Data Analysis for Engineers Training
This specialized training course, organized for the Saudi Council of Engineers, was designed to equip engineers with essential skills and knowledge in data analysis. Covering a wide range of topics from reading data, descriptive analysis, data analysis processes, identifying problem types, dealing with outliers and missing data, to data visualization, regression, simulation, time series, and reliability analysis. The training provided a comprehensive overview of the various aspects involved in data analysis for engineers.
Course Content
The course was structured into several key modules:
- Types of Data: Categorical (Ordinal, Nominal), Numerical (Discrete, Continuous – Interval, Ratio)
- Reading Data: CSV (Online, From desktop), Excel, Scraping (Dynamic pages – selenium, Static pages – rvest library), Financial Data (Quant mod), Databases
- Descriptive Analysis: Classic (Central Tendency – Mean, Variability – Standard Deviation), Resistant (Central Tendency – Median, Variability – IQR), Distribution (graphical – Frequency – Histogram, Probability – CDF, PDF, Skewness, Kurtosis)
- Data Analysis Processes: Google (Ask, Prepare, Process, Analyze, Share, Act), Research (Generation, Collection, Processing, Storage, Management, Analysis, Visualization Interpretation), SAS (Ask, Prepare, Explore, Model, Implement, Act, Evaluate), EMC (Discovery, Pre-processing data, Model planning, Model building, Communicate results, Operationalize), Big Data (Business case evaluation, Data identification, Data acquisition and filtering, Data extraction, Data validation and cleaning, Data aggregation and representation, Data analysis, Data visualization Utilization of analysis results), Project Based (Identifying the problem, Designing data requirements, Pre-processing data, Performing data analysis, Visualizing data)

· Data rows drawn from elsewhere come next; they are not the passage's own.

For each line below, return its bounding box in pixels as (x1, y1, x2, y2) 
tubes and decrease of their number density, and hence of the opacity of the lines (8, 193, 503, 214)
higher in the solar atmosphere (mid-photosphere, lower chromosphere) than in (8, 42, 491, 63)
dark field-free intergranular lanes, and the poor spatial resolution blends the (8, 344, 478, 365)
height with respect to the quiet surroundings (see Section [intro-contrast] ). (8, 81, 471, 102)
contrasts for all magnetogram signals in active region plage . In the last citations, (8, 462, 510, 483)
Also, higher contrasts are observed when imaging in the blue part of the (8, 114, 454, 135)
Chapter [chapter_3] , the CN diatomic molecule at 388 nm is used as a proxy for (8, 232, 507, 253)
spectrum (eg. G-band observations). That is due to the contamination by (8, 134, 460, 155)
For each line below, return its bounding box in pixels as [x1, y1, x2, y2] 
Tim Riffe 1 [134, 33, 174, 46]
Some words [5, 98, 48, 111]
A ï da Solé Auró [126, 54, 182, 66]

- Problem Types: Making predictions, Categorizing things, Spotting something unusual, Identifying themes, Discovering connections, Finding patterns
- Outliers: Global outliers, Contextual, Collective
- Missing Data: Types (MCAR, MAR, MNAR)
- Correlation: Normal data (Pearson), Not Normal (Kendall’s tau, Spearman’s rho)

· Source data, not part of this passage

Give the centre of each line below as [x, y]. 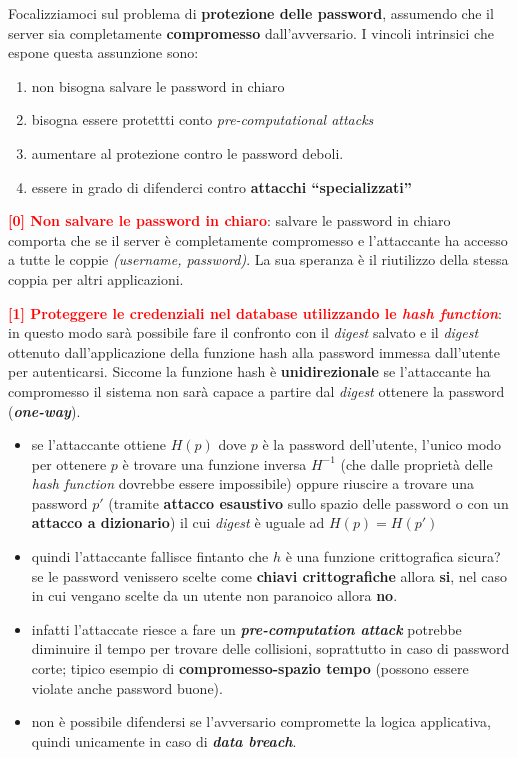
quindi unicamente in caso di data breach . [164, 740]
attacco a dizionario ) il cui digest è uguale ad [178, 522]
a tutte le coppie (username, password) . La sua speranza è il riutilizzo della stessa [258, 259]
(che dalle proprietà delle [416, 463]
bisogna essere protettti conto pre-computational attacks [202, 119]
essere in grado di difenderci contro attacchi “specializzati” [221, 186]
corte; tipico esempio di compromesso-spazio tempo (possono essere [250, 668]
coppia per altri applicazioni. [96, 278]

- Data Visualization: Chart Types, Misleading charts (Graph is accurate, but misleading – giving an irrelevant correlation, ignoring other variables, “cherry picking” data, graph is not properly labelled; Scale is distorted – scale does not start at zero, scale is enlarged, scale is too small, there is no scale or units are missing; Graph is not accurately drawn or distorts the information – pieces of the graph appear larger or smaller than they should (3D), percents don’t add up to 100, pieces in a chart are not in the correct ratios, graph is drawn upside down, units are not evenly or proportionally spaced), Chart Elements, Visual Elements
- Regression:
- Simulation:
- Time Series:
- Reliability Analysis: Parametric (Weibull – Given parameter, Given data), Non-parametric, Component Level (Usage – PM optimization, Predict Failure, Spare parts Optimization, Method – Parametric, Non-parametric – Kaplan-Meier analysis), System Level (Time Value for Money Analysis)
- Statistical Process Control (SPC): Process Capability Cp, Cpk, Process Performance Pp, Ppk, Control Chart (Western Electric rules)

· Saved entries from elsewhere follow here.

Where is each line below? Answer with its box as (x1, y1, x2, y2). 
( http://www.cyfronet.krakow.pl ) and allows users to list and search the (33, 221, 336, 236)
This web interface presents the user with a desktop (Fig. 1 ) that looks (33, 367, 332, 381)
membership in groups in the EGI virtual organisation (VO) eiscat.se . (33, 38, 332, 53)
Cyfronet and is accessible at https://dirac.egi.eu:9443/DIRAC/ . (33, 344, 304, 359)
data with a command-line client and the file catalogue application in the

- Opportunity Analysis: Porter’s Value Chain, P&L Analysis
- GIS: SF, Tmap, ggplot
Outcome
By the end of the training, participants were equipped with the knowledge and skills to effectively analyze data, make informed decisions, and optimize processes in their engineering practices. They were able to understand and deal with different types of data, perform descriptive analysis, navigate through various data analysis processes, identify and address different types of problems, deal with outliers and missing data, understand correlation, create effective data visualizations, perform regression analysis, run simulations, analyze time series data, conduct reliability analysis, apply statistical process control, perform opportunity analysis, and utilize GIS tools for spatial data analysis.